Class of 4-6-2 passenger steam locomotives

The China Railways SL5 (勝利5, Shènglì, "victory") steam locomotive was a class of "Pacific" type passenger steam locomotives operated by the China Railway. They were originally built for the South Manchuria Railway in 1927 and 1928.

==History==
As speeds increased and trains got heavier with the introduction of steel passenger carriages, the Pashishi class became inadequate, and the Pashiko class was ordered as a replacement.
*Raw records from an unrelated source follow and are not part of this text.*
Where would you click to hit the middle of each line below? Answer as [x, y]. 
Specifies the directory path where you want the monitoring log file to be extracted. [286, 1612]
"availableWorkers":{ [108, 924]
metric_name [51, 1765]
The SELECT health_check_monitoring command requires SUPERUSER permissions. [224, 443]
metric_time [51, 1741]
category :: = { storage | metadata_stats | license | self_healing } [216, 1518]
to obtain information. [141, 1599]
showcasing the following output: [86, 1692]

It was the first locomotive designed by Nobutarō Yoshino (吉野信太郎), who had returned to Japan in 1927 after two and a half years of studying at the American Locomotive Company, and who went on to be involved in the design of most subsequent Mantetsu locomotives. To boost the performance, cylinder size was increased and the fire grate was made larger. The Pashiko class was the first Mantetsu locomotive to be equipped with a combustion chamber firebox, and the first passenger locomotive to be fitted with an automatic stoker. With the introduction of the Pashiko class, of which eleven were built by the Shahekou Works in 1927 and 1928, the travel time of the Dalian–Changchun "Hato" express train dropped from 12 hours 30 minutes in 1929 to 10 hours 30 minutes in 1933. In 1934 they were used for high-speed tests of the "Asia Express" between Dalian and Fengtian. Until the arrival of the streamlined Pashina class, these locomotives were the most emblematic of Mantetsu passenger service.
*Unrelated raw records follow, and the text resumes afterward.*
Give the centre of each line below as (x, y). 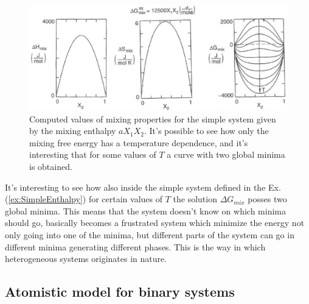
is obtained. (51, 167)
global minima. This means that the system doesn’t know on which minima (145, 210)
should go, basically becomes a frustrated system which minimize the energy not (155, 223)
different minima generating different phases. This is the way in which (135, 246)
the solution (195, 199)
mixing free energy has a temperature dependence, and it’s (139, 142)
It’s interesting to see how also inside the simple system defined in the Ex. (143, 187)
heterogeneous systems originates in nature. (86, 259)
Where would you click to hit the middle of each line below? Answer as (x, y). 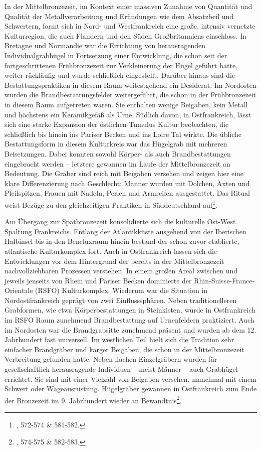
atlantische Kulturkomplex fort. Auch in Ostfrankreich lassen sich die (111, 251)
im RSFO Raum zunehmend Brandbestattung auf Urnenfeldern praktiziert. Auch (129, 320)
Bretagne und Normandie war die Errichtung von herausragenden (105, 45)
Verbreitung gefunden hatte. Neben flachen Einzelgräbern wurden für (111, 359)
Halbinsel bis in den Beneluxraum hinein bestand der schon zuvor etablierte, (122, 241)
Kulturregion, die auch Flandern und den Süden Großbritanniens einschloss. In (126, 35)
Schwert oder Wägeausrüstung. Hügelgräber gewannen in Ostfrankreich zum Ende (131, 389)
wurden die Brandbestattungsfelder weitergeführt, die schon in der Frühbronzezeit (130, 95)

| Owner | Class & numbers (1927–1938) | Class & numbers (1938–1945) | Builder |
|---|---|---|---|
| Mantetsu | パシコ950–パシコ960 | パシコ1–パシコ11 | Shahekou Works |

===Postwar===
All eleven survived the war, with five having been assigned to the Dalian Railway Bureau, and six to the Fengtian Bureau at the end of the war, and were taken over by the Republic of China Railway. In 1951, the China Railway designated them class ㄆㄒ伍 (PX5), subsequently becoming class SL5 (勝利, Shènglì, "victory") in 1959, and were numbered in the 281–300 range. They were used by CR primarily around Shenyang on passenger trains.

SL5 281-283, and 292 were noted to be in dump around Sujiatun Locomotive Depot in April 1984. SL5 296 was noted to be in service around Sujiatun Locomotive Depot in October 1980. SL5-292 is preserved at the Shenyang Railway Museum.